▶ RAW DATA
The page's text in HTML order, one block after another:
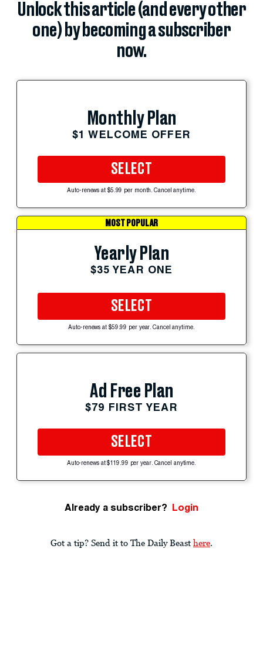
Unlock this article (and every other
one) by becoming a subscriber
now.
Monthly Plan
$1 WELCOME OFFER
SELECT
Auto-renews at $5.99 per month. Cancel anytime.
MOST POPULAR
Yearly Plan
$35 YEAR ONE
SELECT
Auto-renews at $59.99 per year. Cancel anytime.
Ad Free Plan
$79 FIRST YEAR
SELECT
Auto-renews at $119.99 per year. Cancel anytime.
Already a subscriber? Login
Got a tip? Send it to The Daily Beast here.

▶ ACTIVITY
Exclude the pictures, and transcribe all of the material exactly.

▶ EXERCISE RESPONSE
The page's text in HTML order, one block after another:
Unlock this article (and every other
one) by becoming a subscriber
now.
Monthly Plan
$1 WELCOME OFFER
SELECT
Auto-renews at $5.99 per month. Cancel anytime.
MOST POPULAR
Yearly Plan
$35 YEAR ONE
SELECT
Auto-renews at $59.99 per year. Cancel anytime.
Ad Free Plan
$79 FIRST YEAR
SELECT
Auto-renews at $119.99 per year. Cancel anytime.
Already a subscriber? Login
Got a tip? Send it to The Daily Beast here.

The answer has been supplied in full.